- Official poster
- 尚食
- Genre: Culinary, Historical Fiction
- Written by: Zhou Mo
- Directed by: Wang Wei, Bai Yunmo
- Opening theme: Royal Feast by Lu Hu
- Ending theme: Taste by Wang Yi Zhe
- Composer: Lu Hu
- Country of origin: Mainland China
- Original language: Mandarin
- No. of seasons: 1
- No. of episodes: 40

Production
- Producers: Yang Le, Producer Ren Xu, Martin, Tao Yong, Jiang Zhifang
- Production location: Hengdian World Studios
- Cinematography: Liu Rui, Cao Yanliang
- Editor: Liu Xiang
- Production companies: Mango TV, Huanyu Film and Television, Zhihe Film and Television

Original release
- Network: Mango TV, Hunan TV
- Release: 22 February 2022

= Royal Feast =

2022 Chinese historical drama

Royal Feast (尚食 (Shàng Shí)) is a historical costume drama series directed by Wang Wei and Bai Yunmo, starring Xu Kai, Wu Jinyan and Wang Churan in main roles.
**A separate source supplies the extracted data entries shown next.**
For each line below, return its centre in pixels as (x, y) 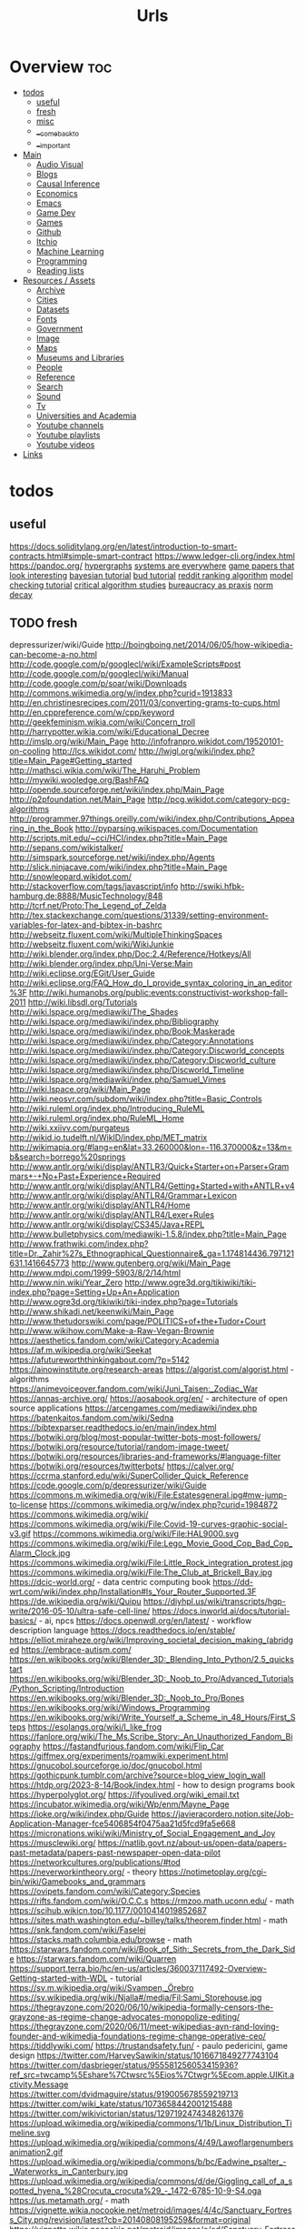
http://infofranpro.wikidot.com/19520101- (207, 741)
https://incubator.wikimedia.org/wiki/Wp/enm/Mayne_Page (119, 1804)
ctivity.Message (39, 2084)
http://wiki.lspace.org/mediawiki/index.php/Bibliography (114, 1022)
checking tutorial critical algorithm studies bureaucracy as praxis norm (142, 585)
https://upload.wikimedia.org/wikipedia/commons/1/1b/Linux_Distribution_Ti (151, 2124)
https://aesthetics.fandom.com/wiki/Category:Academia (114, 1340)
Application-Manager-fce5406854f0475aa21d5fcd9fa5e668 (123, 1823)
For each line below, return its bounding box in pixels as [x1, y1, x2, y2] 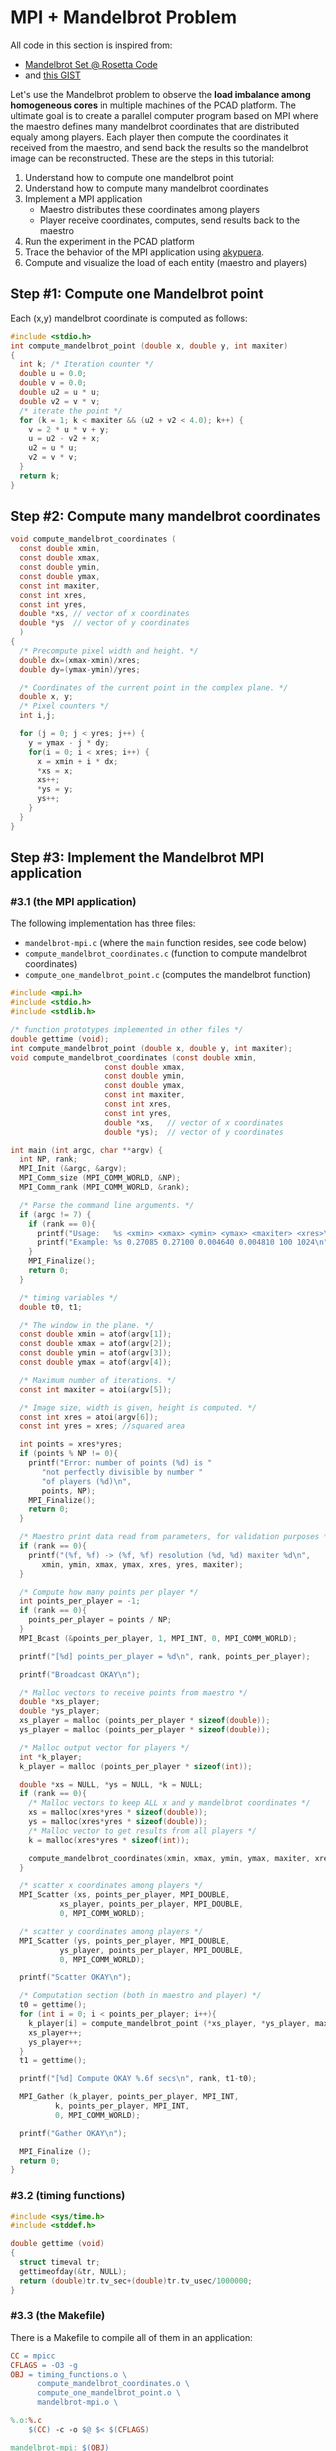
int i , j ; [19, 711, 56, 721]
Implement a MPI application [24, 192, 143, 205]
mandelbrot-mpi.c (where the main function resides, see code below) [24, 937, 307, 949]
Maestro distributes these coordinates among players [39, 203, 260, 215]
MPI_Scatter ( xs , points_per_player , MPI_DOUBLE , [19, 1890, 230, 1900]
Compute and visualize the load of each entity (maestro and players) [24, 256, 308, 268]
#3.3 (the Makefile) [10, 2309, 106, 2323]
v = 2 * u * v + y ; [28, 424, 110, 435]
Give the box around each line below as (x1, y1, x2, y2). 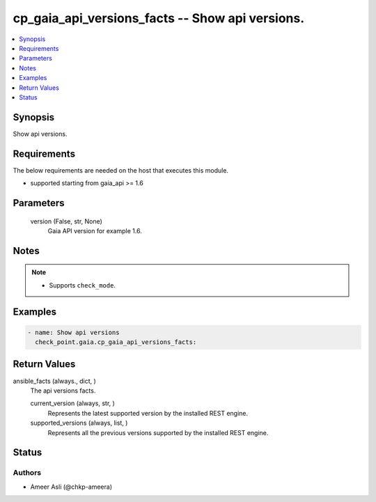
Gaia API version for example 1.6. (47, 226, 142, 235)
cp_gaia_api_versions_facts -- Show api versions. (13, 10, 305, 26)
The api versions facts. (30, 386, 96, 395)
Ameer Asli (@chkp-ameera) (30, 483, 113, 491)
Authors (13, 468, 42, 478)
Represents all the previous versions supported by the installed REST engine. (47, 428, 269, 437)
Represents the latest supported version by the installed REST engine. (47, 409, 249, 417)
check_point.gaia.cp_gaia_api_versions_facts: (35, 338, 197, 346)
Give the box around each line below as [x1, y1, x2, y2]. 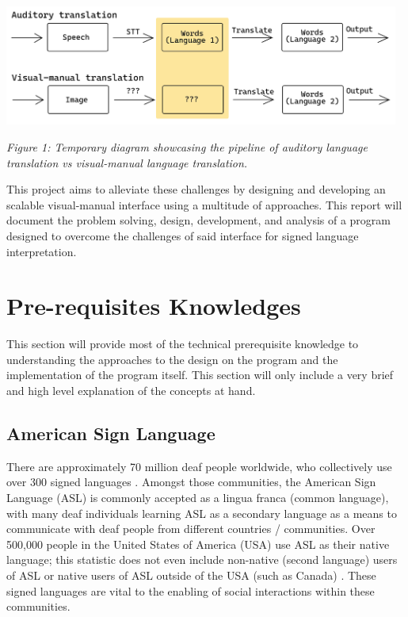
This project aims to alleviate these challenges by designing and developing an [6, 181, 386, 197]
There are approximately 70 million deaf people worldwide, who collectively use [6, 458, 392, 474]
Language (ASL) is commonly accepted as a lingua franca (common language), [6, 489, 389, 505]
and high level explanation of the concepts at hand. [6, 382, 256, 399]
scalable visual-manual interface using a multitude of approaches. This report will [6, 196, 402, 213]
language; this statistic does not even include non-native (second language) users [6, 551, 398, 568]
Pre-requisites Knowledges [6, 289, 301, 322]
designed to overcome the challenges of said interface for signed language [6, 227, 359, 243]
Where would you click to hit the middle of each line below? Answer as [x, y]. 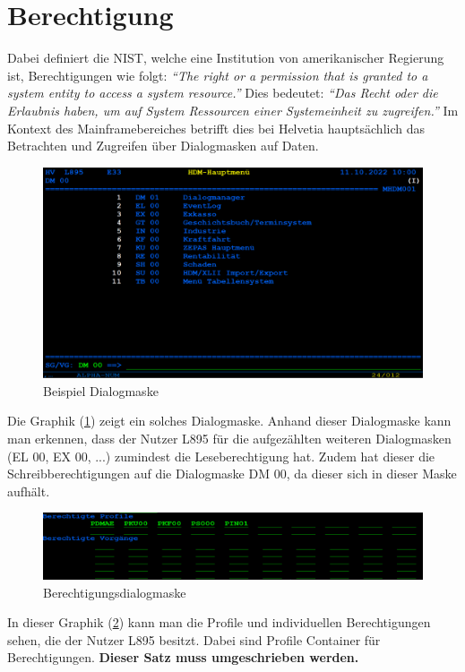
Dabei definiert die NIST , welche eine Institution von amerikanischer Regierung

The drama tells the inspirational emotional story of Yao Zijin, a girl who was selected as the - maid of the Shangshi Bureau, during the Yongle period in the Ming Dynasty. The drama was broadcast on Mango TV on February 22, 2022.

== Synopsis ==
Yao Zijin, a young girl, during the Ming dynasty under the rule of Emperor Yongle, enters the palace to become a maid in "Food Bureau" department. She gains in her ranks and encounters romantic entanglements during her stay. She gets the task of delivering meals for the Emperor’s grandson, Zhanji, during this time they develop a connection. However, Zijin has a mysterious background that she wants to keep hidden, and her principles make her hesitant to enter into a romantic relationship with Zhanji.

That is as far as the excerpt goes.